HTTPS Web Sites: Just One Per IP?

by Andrew Barber 14. December 2009 07:06

I came across a post the other day where someone stated a misconception; That you can only host one HTTPS web site per IP address available on a server. I think most fairly experienced web server admins know that this is not actually the case, and also know why the misconception came to be. Most web server documentation I've seen tells one how to exceed that false limit, but of course it does not say so in exactly so many words!

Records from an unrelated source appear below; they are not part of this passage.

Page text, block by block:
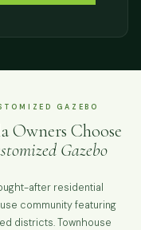
GAZEBO
Owners Choose
Gazebo
after residential
community featuring
districts. Townhouse
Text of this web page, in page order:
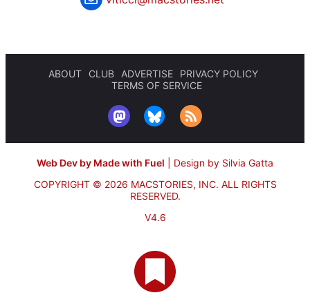
ABOUT CLUB ADVERTISE
PRIVACY POLICY
TERMS OF SERVICE
Web Dev by Made with Fuel
Design by Silvia Gatta
COPYRIGHT © 2026 MACSTORIES, INC. ALL RIGHTS
RESERVED.
V4.6
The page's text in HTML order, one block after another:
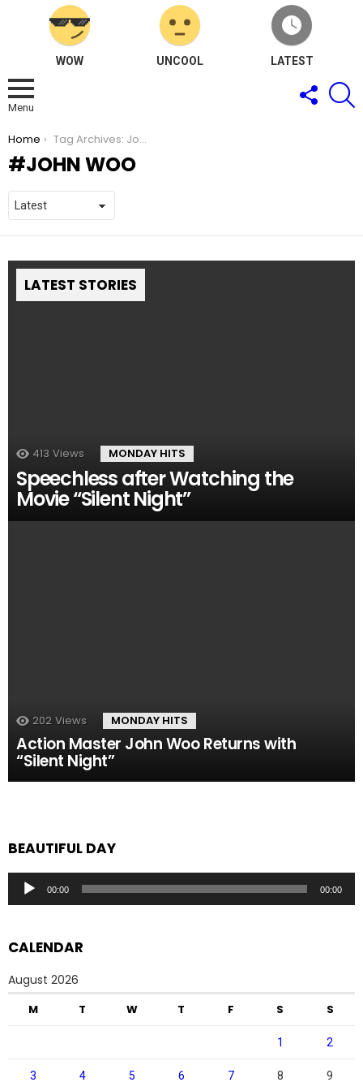
WOW UNCOOL LATEST
Menu
FOLLOW
US
You are here:
Home Tag Archives: John Woo
JOHN WOO
LATEST STORIES
413 Views MONDAY HITS
Speechless after Watching the
Movie “Silent Night”
202 Views MONDAY HITS
Action Master John Woo Returns with
“Silent Night”
BEAUTIFUL DAY
Audio
Player
00:00 00:00
CALENDAR
August 2026
M T W T F S S
1 2
3 4 5 6 7 8 9
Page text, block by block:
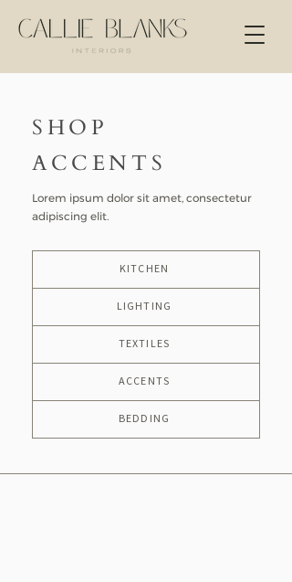
SHOP
ACCENTS
Lorem ipsum dolor sit amet, consectetur
adipiscing elit.
BEDDING
KITCHEN
LIGHTING
TEXTILES
ACCENTS
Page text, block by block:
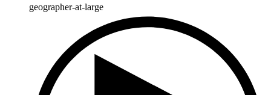
geographer-at-large
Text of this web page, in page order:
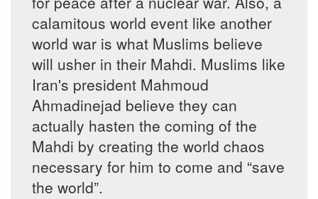
calamitous world event like another
world war is what Muslims believe
will usher in their Mahdi. Muslims like
Iran's president Mahmoud
Ahmadinejad believe they can
actually hasten the coming of the
Mahdi by creating the world chaos
necessary for him to come and “save
the world”.
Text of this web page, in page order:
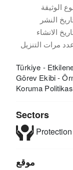
Türkiye -
Görev Ekibi -
Koruma
Sectors
Protection
موقع
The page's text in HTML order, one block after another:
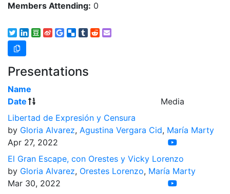
Members Attending: 0
Presentations
Name
Date
Media
Libertad de Expresión y Censura
by Gloria Alvarez, Agustina Vergara Cid, María Marty
Apr 27, 2022
El Gran Escape, con Orestes y Vicky Lorenzo
by Gloria Alvarez, Orestes Lorenzo, María Marty
Mar 30, 2022
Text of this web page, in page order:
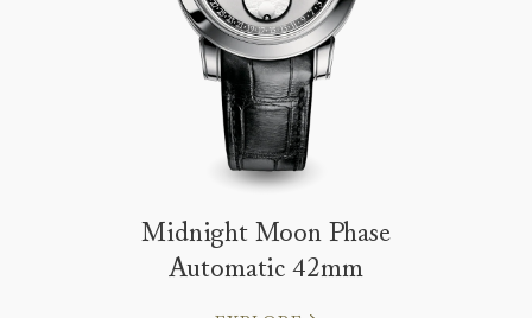
Midnight Moon Phase
Automatic 42mm
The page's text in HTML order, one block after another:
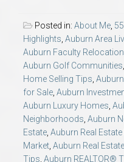
Posted in: About Me,
Highlights, Auburn Area
Auburn Faculty Relocation
Auburn Golf Communities,
Home Selling Tips,
for Sale, Auburn
Auburn Luxury Homes,
Neighborhoods, Auburn
Estate, Auburn Real Estate
Market, Auburn Real
Tips, Auburn REALTOR®
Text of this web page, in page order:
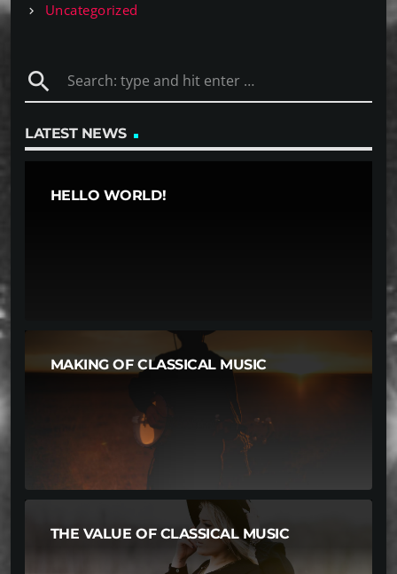
Uncategorized
search
LATEST NEWS
HELLO WORLD!
MAKING OF CLASSICAL MUSIC
THE VALUE OF CLASSICAL MUSIC
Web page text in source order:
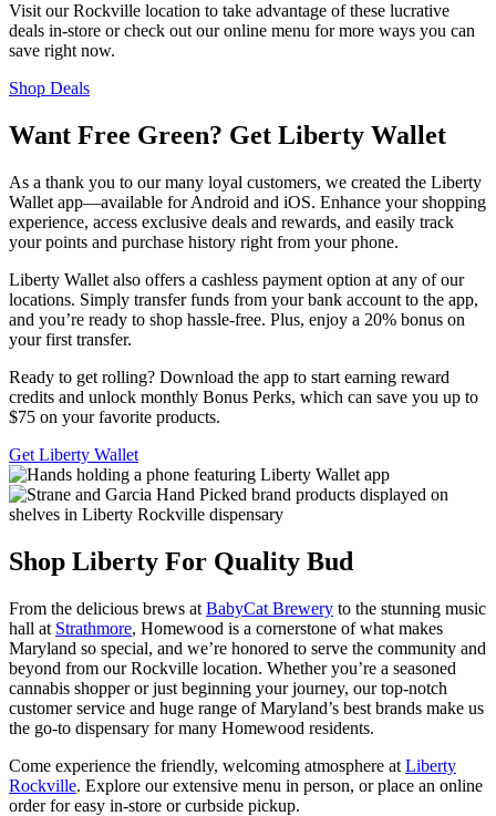
Visit our Rockville location to take advantage of these lucrative
deals in-store or check out our online menu for more ways you can
save right now.
Shop Deals
Want Free Green? Get Liberty Wallet
As a thank you to our many loyal customers, we created the Liberty
Wallet app—available for Android and iOS. Enhance your shopping
experience, access exclusive deals and rewards, and easily track
your points and purchase history right from your phone.
Liberty Wallet also offers a cashless payment option at any of our
locations. Simply transfer funds from your bank account to the app,
and you’re ready to shop hassle-free. Plus, enjoy a 20% bonus on
your first transfer.
Ready to get rolling? Download the app to start earning reward
credits and unlock monthly Bonus Perks, which can save you up to
$75 on your favorite products.
Get Liberty Wallet
Shop Liberty For Quality Bud
From the delicious brews at BabyCat Brewery to the stunning music
hall at Strathmore, Homewood is a cornerstone of what makes
Maryland so special, and we’re honored to serve the community and
beyond from our Rockville location. Whether you’re a seasoned
cannabis shopper or just beginning your journey, our top-notch
customer service and huge range of Maryland’s best brands make us
the go-to dispensary for many Homewood residents.
Come experience the friendly, welcoming atmosphere at Liberty
Rockville. Explore our extensive menu in person, or place an online
order for easy in-store or curbside pickup.
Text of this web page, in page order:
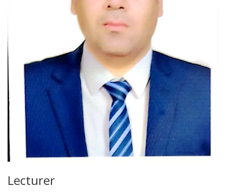
Lecturer
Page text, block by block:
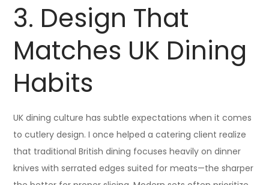
3. Design That
Matches UK Dining
Habits
UK dining culture has subtle expectations when it comes
to cutlery design. I once helped a catering client realize
that traditional British dining focuses heavily on dinner
knives with serrated edges suited for meats—the sharper
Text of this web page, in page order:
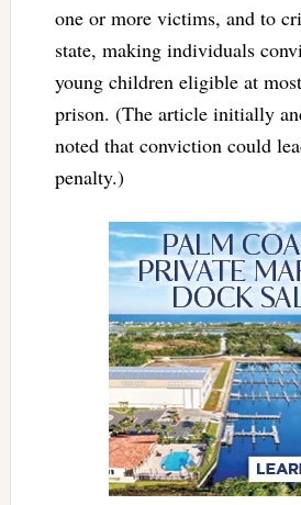
one or more victims, and to
state, making individuals
young children eligible at
prison. (The article initially
noted that conviction could
penalty.)
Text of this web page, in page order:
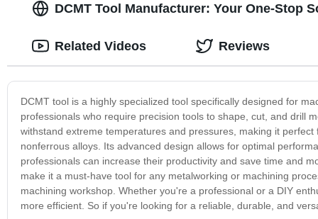
DCMT Tool Manufacturer: Your One-Stop
DCMT tool is a highly specialized tool specifically designed for
professionals who require precision tools to shape, cut, and drill
withstand extreme temperatures and pressures, making it
nonferrous alloys. Its advanced design allows for optimal
professionals can increase their productivity and save time and
make it a must-have tool for any metalworking or machining
machining workshop. Whether you're a professional or a DIY
more efficient. So if you're looking for a reliable, durable, and
Related Videos Reviews
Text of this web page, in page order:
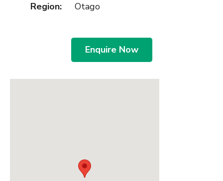
Region: Otago
Enquire Now
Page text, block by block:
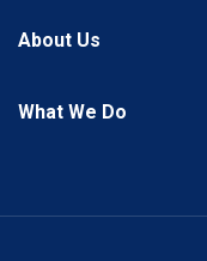
About Us
What We Do
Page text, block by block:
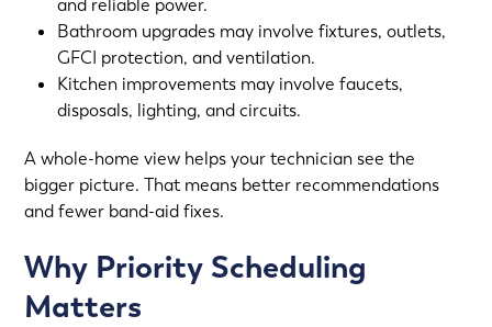
and reliable power.
Bathroom upgrades may involve fixtures, outlets,
GFCI protection, and ventilation.
Kitchen improvements may involve faucets,
disposals, lighting, and circuits.
A whole-home view helps your technician see the
bigger picture. That means better recommendations
and fewer band-aid fixes.
Why Priority Scheduling
Matters
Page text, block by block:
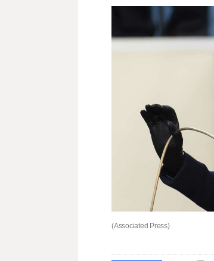
(Associated Press)
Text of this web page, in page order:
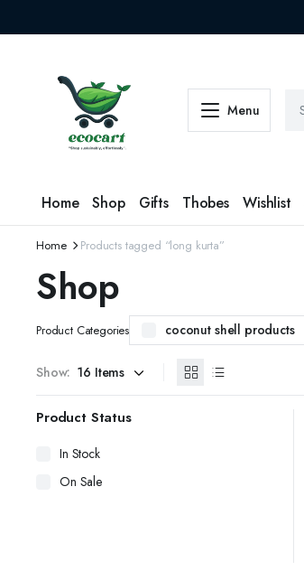
Menu
Home Shop Gifts Thobes Wishlist
Home Products tagged “long kurta”
Shop
Product Categories coconut shell products
Show:
Product Status
In Stock
On Sale

Like pretty much everyone else who was ever a teenager, when someone says, "you can't do this", I want to know why. And I want to know why for the same reason I wanted to know why, as a teenager, I could not stay out past X time: so I can find a way around it. The long-and-short of the story is this: The actual limit for HTTPS sites is one per TCP socket, not IP Address. So, for every combination of IP address and TCP port, an HTTPS site can be hosted. Note that Host Headers have nothing to do with this. However; For a number of public uses of HTTPS sites, varying the standard TCP port is not a good option here, meaning the "one HTTPS site per IP" is still an effective standard.

Why, Oh Why?

This is not a primer on HTTP, so you should already know that a single server can serve theoretically thousands of web sites on a single IP address by use of the Host header of the HTTP request. An extremely simplistic HTTP request might look like this:

	GET /index.html HTTP/1.1
	Host: www.example.com
	

The web server actually examines the Host header before the GET (or POST, PUT, TRACE, etc), so that it knows which web site should respond. In this way, multiple web sites can be configured to 'listen' to the same IP/Port combination.

However, this does not work for HTTPS web sites, and why is simple: The entire contents of the HTTP request is encrypted, and it cannot be decrypted until the web server decides which web site should accept that request. The SSL/TLS certificate is tied to the web site in question, so only the correct web site is capable of decrypting that request. That is, after all, the very purpose of the HTTPS protocol! Expecting the Host header to help here invites shades of Catch-22!

What Can You Do?

To have multiple HTTPS sites on a single IP address, you must assign each HTTPS site its own, unique IP/TCP Port combination. So if your server has only one IP, you would use that IP, and assign a unique TCP Port for each such site. Of course, since you are using non-standard ports, you must assure that firewall policies will permit access to these custom ports.

Generally, I do not recommend the workaround I am about to detail, as it is likely to cause confusion at some point. But if you know what you are doing and what the effects will be, it's an option. My primary use of this is to create HTTPS access to private, administrative sites - not for sites that should be accessed directly by normal (i.e. public) readers of a web site.

The reason is this involves having an HTTPS site listen on an alternate TCP port from its default of 443. As you should know, when you type https://www.amazon.com in your browser, TCP Port 443 is assumed (just as TCP 80 is assumed when using regular HTTP URLs). Changing the port, then, requires that the URL to visit a site have the custom port contained in it: https://www.somesite.com:7584 If someone types in your site's HTTPS URL, but leaves out the custom TCP Port, they will end up at what ever site you have on the default port - not good! They will also likely get a warning about how the certificate in question is for site X, but they are visiting site Y. Again, not good!

This is why I do not recommend using this except for administrative access sites, or sites where the only legitimate links in should come from an application - where it is essentially invalid to begin with for a user ever to enter their own URL manually. In those cases, I also recommend not hosting any site on the standard HTTPS port 443, as the resulting error messages from failing to specify the TCP port may invite more confusion than the general 'site not found' that would result if there was no site listening on 443.